Чародеи
Шрифт:
Я думаю, этот опыт возымел глубокое воздействие на образ мыслей моего отца. Вечером, когда мы наконец были предоставлены самим себе, он, который никогда не позволял себе выказывать беспокойства, ударял кулаком по столу и восклицал:
— Надо вымести всю эту нечисть. Надо, чтобы все униженные и угнетенные земли восстали, взялись за руки и перегрызли глотки канальям, разжиревшим на их поте и крови. Я чувствую, что мы находимся на заре новой цивилизации и что люди скоро повернутся лицом к тем, кто взял на себя миссию сделать из жизни искусство и из искусства — полную красоты и гармонии жизнь. Народы прежде всего нуждаются в красоте.

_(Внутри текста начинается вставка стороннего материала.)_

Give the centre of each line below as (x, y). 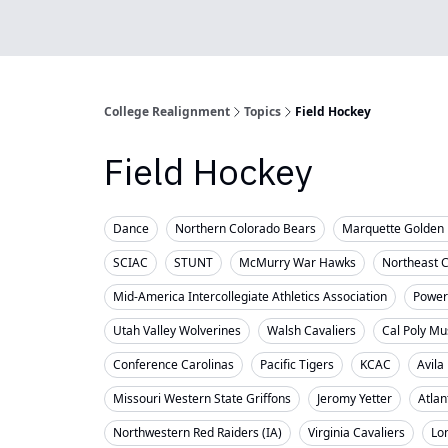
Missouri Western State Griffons (202, 398)
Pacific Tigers (297, 364)
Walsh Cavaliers (311, 330)
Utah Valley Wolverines (177, 330)
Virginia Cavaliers (356, 432)
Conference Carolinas (173, 364)
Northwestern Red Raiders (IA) (197, 432)
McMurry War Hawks (297, 262)

Терезина имела обыкновение говорить со своим мужем по-детски и даже слегка вульгарно, что я находил несколько шокирующим.

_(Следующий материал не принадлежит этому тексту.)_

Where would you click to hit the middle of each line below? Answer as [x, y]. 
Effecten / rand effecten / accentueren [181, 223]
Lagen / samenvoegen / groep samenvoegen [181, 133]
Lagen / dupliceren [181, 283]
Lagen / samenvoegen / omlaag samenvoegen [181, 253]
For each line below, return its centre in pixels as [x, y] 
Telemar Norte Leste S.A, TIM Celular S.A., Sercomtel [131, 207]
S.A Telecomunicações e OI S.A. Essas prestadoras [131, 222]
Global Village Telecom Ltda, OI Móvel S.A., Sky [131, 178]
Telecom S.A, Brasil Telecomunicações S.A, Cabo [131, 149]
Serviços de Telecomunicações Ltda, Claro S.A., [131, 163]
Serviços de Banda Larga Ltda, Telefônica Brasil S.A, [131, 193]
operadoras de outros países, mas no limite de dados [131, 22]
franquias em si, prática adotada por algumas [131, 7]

— Послушай, папаша, — сказала она, опустив ладонь на его руку, — день, когда народам понадобится «прежде всего
Джузеппе Дзага объяснил нам, что красота значила для тех, кто чтил Эразма: конец мрака и наступление царства Разума.
Последней каплей, переполнившей чашу нашего унижения, было желание Поколотина, чтобы Терезина танцевала голой на столе, пока он ужинает; встретив отказ, он приказал своим молодчикам схватить ее и хотел было отхлестать ее по заду. Едва эта мерзкая блевотина осмелилась дотронуться до ее юбки, как отец и я бросились на него, последовала схватка со всеми сбежавшимися холуями; и хотя численный перевес был явно не на нашей стороне, Терезина улучила момент и оглушила ударом тяжелого серебряного подсвечника одного из злодеев, а затем нанесла по чувствительному месту Поколотина столь точный удар, что этот жирный вонючий боров согнулся пополам и, кряхтя, прислонился к стене.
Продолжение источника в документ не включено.